## WORK REQUEST
Repeat only the lines below from the one containing "popularity and has" through the one containing "ranges will be automatically outputted in the", inclusive, exactly as written.
[THE RECORDS]
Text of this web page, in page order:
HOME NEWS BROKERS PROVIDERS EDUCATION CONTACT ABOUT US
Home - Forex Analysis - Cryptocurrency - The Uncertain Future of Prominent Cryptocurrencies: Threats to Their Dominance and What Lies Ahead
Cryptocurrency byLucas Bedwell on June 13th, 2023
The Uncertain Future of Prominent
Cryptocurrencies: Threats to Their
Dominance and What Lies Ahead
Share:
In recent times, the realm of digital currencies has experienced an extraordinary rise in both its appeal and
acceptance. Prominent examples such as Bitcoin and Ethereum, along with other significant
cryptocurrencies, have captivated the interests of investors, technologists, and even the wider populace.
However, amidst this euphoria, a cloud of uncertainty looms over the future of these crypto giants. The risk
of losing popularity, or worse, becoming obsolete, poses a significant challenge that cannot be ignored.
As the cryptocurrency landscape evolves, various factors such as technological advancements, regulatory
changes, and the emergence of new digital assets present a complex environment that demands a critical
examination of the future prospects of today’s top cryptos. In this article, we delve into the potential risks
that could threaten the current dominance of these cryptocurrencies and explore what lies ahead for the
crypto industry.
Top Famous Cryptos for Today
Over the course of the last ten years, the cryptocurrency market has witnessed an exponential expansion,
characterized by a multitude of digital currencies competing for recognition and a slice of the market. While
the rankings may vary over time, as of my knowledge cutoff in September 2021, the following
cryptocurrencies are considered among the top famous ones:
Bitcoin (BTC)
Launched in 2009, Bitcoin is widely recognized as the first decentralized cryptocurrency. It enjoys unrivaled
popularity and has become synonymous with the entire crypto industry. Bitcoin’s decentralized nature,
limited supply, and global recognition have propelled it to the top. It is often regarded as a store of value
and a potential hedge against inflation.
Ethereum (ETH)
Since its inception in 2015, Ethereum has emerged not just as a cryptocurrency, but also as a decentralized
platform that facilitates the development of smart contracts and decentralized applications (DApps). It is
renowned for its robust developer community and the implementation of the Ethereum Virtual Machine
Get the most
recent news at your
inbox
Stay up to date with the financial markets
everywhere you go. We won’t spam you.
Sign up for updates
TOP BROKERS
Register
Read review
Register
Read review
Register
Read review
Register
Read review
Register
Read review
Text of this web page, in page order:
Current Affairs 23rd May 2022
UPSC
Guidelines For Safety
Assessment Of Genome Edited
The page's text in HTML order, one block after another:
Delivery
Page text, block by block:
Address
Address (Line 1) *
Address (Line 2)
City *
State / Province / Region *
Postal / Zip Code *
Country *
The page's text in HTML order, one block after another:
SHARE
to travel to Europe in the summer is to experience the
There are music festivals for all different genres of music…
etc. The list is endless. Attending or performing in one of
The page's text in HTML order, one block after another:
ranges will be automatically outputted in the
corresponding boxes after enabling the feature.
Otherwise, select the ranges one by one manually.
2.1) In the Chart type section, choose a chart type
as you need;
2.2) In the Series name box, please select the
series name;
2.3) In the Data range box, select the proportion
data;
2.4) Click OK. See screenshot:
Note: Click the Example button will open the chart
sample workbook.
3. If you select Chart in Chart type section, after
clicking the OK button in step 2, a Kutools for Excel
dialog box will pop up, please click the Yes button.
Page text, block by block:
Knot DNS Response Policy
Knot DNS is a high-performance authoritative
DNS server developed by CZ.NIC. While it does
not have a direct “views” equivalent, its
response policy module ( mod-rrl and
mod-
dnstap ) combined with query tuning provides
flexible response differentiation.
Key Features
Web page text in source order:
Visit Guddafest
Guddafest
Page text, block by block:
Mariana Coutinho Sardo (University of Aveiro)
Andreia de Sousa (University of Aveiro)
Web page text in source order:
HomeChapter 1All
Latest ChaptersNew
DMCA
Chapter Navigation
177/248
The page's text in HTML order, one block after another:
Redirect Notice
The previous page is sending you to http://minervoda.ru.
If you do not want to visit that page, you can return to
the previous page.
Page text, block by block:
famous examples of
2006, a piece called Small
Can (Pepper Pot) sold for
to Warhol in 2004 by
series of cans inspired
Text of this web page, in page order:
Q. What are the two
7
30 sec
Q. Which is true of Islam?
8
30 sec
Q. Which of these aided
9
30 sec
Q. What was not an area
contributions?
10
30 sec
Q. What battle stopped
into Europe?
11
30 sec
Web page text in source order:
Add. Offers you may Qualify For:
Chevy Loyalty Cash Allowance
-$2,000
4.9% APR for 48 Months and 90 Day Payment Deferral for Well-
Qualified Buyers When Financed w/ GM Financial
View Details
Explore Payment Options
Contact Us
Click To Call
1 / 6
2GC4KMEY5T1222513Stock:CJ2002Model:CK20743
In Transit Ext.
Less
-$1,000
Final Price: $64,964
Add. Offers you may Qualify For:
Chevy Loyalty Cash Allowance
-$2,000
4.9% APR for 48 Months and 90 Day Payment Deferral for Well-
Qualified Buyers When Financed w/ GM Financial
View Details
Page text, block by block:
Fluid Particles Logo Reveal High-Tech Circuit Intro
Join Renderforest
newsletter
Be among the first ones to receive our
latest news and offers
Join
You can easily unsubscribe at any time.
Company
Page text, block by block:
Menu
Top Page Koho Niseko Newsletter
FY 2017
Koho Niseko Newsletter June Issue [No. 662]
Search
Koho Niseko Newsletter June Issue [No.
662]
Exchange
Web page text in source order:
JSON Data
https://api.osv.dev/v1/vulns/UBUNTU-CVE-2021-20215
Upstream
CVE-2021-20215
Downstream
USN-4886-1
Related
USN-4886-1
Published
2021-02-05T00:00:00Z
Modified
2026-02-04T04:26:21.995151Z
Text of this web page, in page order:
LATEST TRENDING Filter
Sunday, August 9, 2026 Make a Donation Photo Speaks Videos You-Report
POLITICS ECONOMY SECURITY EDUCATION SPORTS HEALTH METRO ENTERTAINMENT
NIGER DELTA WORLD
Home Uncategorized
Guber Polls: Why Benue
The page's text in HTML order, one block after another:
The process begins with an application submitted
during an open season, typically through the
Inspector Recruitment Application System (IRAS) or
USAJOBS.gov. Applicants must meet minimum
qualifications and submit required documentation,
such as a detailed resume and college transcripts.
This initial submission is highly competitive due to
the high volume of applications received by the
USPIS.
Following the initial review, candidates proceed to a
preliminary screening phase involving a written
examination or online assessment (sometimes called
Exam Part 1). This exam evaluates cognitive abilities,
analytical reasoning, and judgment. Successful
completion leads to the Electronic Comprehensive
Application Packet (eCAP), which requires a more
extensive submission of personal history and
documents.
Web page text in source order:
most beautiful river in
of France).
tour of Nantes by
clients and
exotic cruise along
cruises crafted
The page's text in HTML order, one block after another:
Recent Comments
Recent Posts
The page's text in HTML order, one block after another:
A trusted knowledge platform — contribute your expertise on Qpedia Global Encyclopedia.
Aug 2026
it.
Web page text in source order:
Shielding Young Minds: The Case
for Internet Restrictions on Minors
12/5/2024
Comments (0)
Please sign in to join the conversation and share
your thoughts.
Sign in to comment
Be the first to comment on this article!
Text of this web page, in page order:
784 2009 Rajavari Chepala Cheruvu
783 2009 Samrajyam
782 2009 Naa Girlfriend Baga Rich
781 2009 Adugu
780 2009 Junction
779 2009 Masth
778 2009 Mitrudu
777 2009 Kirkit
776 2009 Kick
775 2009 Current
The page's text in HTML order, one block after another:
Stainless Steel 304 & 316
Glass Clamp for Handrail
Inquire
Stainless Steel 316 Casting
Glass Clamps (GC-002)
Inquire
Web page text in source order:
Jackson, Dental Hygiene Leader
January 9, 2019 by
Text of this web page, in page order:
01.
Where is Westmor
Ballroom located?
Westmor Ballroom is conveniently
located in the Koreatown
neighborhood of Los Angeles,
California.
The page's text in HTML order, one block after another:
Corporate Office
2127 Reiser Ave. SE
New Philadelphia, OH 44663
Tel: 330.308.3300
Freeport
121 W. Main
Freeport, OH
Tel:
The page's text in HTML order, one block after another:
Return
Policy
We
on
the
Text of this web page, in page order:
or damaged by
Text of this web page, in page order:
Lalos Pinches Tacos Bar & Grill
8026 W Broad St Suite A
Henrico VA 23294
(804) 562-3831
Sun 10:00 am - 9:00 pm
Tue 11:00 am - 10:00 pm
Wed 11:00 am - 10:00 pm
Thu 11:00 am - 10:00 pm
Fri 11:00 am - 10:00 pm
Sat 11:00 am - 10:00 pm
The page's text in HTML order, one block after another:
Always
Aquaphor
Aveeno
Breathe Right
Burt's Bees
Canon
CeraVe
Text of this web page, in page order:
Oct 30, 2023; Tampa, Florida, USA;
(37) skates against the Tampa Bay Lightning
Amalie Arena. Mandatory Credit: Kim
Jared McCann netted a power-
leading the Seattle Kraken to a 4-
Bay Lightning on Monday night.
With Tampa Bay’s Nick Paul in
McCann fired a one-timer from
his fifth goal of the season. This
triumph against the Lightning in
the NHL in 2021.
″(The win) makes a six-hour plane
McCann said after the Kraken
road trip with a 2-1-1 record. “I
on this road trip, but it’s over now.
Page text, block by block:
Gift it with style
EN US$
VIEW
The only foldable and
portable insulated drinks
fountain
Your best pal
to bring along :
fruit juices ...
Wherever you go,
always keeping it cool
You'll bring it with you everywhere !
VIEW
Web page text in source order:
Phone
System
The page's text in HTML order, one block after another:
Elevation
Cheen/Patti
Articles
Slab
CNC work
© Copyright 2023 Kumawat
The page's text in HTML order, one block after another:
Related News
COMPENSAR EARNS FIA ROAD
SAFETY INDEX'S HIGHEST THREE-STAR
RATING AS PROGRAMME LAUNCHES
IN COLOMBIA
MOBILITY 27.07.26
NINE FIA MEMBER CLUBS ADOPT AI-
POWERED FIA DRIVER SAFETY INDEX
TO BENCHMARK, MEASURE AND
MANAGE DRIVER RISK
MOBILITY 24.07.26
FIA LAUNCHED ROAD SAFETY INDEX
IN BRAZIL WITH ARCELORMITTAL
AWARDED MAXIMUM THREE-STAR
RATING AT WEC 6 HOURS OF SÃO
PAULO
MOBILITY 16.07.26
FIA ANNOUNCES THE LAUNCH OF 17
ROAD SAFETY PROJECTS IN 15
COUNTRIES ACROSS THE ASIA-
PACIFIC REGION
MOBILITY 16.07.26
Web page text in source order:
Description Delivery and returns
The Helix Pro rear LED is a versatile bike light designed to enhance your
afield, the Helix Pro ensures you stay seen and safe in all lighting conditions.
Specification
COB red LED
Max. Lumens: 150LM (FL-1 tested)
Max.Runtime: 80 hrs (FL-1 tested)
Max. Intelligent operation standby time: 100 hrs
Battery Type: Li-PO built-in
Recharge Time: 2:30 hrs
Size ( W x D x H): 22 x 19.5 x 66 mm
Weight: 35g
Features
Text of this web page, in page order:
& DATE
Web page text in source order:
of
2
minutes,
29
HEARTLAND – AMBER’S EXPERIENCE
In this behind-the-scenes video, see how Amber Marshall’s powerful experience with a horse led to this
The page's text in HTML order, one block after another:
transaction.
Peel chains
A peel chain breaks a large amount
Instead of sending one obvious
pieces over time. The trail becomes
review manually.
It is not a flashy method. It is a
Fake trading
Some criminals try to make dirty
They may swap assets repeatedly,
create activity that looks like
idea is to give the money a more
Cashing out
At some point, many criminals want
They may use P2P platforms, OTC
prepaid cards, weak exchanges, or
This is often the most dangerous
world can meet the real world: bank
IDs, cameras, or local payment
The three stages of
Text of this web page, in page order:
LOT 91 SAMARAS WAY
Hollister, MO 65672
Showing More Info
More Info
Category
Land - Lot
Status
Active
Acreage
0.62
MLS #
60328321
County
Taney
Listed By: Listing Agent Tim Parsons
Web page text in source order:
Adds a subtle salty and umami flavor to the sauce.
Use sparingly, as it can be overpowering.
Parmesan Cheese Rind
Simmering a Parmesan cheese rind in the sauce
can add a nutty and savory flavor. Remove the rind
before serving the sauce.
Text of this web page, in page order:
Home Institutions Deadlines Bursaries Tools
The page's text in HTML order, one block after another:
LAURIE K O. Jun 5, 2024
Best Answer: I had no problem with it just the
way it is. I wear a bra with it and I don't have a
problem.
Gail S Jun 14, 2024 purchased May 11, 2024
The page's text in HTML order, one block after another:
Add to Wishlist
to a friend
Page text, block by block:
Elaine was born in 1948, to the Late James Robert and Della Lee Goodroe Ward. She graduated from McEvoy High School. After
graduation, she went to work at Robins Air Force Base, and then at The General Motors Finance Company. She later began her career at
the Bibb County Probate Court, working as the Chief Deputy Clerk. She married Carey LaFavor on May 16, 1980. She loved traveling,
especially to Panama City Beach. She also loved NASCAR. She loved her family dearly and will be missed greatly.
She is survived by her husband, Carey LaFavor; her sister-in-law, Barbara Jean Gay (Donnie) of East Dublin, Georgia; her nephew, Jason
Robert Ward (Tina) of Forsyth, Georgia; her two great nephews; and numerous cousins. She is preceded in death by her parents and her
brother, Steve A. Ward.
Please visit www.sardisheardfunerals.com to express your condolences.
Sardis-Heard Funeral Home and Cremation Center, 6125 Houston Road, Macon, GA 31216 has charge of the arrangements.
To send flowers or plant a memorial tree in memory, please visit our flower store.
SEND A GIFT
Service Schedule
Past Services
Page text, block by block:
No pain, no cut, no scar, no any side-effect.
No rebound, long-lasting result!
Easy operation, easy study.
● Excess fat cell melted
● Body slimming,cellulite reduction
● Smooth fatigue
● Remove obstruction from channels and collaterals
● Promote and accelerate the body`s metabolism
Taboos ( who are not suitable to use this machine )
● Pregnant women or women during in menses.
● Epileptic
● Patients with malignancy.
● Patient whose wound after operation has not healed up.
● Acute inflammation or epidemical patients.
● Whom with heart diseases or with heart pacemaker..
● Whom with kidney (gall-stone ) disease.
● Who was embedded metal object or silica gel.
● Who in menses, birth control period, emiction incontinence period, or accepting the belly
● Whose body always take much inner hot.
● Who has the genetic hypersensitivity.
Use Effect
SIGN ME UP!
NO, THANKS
[/THE RECORDS]
## SOLVED PROBLEM
popularity and has become synonymous with the entire crypto industry. Bitcoin’s decentralized nature,
limited supply, and global recognition have propelled it to the top. It is often regarded as a store of value
and a potential hedge against inflation.
Ethereum (ETH)
Since its inception in 2015, Ethereum has emerged not just as a cryptocurrency, but also as a decentralized
platform that facilitates the development of smart contracts and decentralized applications (DApps). It is
renowned for its robust developer community and the implementation of the Ethereum Virtual Machine
Get the most
recent news at your
inbox
Stay up to date with the financial markets
everywhere you go. We won’t spam you.
Sign up for updates
TOP BROKERS
Register
Read review
Register
Read review
Register
Read review
Register
Read review
Register
Read review
Text of this web page, in page order:
Current Affairs 23rd May 2022
UPSC
Guidelines For Safety
Assessment Of Genome Edited
The page's text in HTML order, one block after another:
Delivery
Page text, block by block:
Address
Address (Line 1) *
Address (Line 2)
City *
State / Province / Region *
Postal / Zip Code *
Country *
The page's text in HTML order, one block after another:
SHARE
to travel to Europe in the summer is to experience the
There are music festivals for all different genres of music…
etc. The list is endless. Attending or performing in one of
The page's text in HTML order, one block after another:
ranges will be automatically outputted in the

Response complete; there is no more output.